Derive the generalised uncertainty principle, \[(\Delta A)^2\, (\Delta B)^2 \geq \left( \frac{1}{2i} \langle [\hat{A}, \hat{B}]\rangle\right)^2\,,\] where \((\Delta \hat{A})^2 = \langle \hat{A}^2\rangle - \langle \hat{A}\rangle^2\) and similar for \(\hat{B}\).
Show that measurements of position and measurements of energy of a particle in one dimension satisfy the uncertainty relation \[\label{e:dxdE} \Delta x \, \Delta E \geq \frac{\hbar}{2m} \big|\langle p\rangle \big|\,.\]
Solution ▶
Writing \[a(x) := (\hat A - \langle\psi \hat{A} \psi\rangle) \psi(x)\] and ditto for \(\hat{B}\) we can write \[(\Delta A)^2 (\Delta B)^2 = \langle a, a\rangle \langle b, b\rangle \geq |\langle a, b\rangle|^2\,.\] Setting \(z=\langle a, b\rangle\) we then have \[|z|^2 \geq {\rm Im}(z)^2 = \left(\frac{1}{2i}(z-z^*)\right)^2\,,\] For the particular \(z\) we have \[\langle a, b\rangle = \langle \hat{A}\hat{B}\rangle - \langle \hat{A}\rangle \langle \hat{B}\rangle\] and similar for the conjugate. Using that for the difference \(z-z^*\) then gives the requested result.

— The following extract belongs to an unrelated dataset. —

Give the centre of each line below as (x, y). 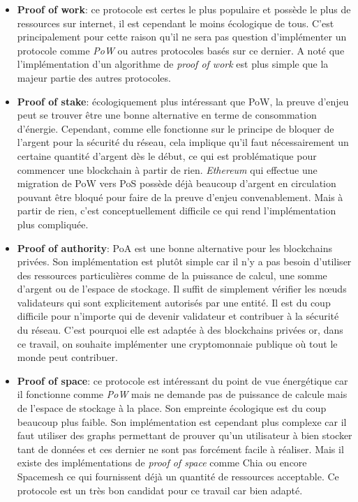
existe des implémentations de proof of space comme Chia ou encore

This requires computing \[= \frac{1}{2m} [\hat{x}, \hat{p}^2] = \frac{i\hbar}{m} \hat{p}\,.\] and thus \[(\Delta x)^2 (\Delta E)^2 \geq \left( \frac{\hbar}{2m} \langle \hat{p}\rangle \right)^2\,,\] from which the relation follows.
Insertion of the Schrödinger equation into the uncertainty relation gives \[\Delta H\, \Delta Q \geq \frac{\hbar}{2} \left| \frac{{\rm d}\langle \hat{Q}\rangle}{{\rm d}t} \right|\,.\] Then inserting the definition of \(\Delta t\) and rearranging factors produces the \(E-t\) uncertainty relation.
The symbol \(\Delta t\) is the time it takes the expectation value of the (arbitrary) operator \(\hat{Q}\) to change by one standard deviation.
The uncertainty relation expresses the fact that if all observables change rapidly (\(\Delta t\) small), then the uncertainty in the energy must be large, and if all observables change slowly, the uncertainty in the energy is small.
See Griffiths for more detail and discussion.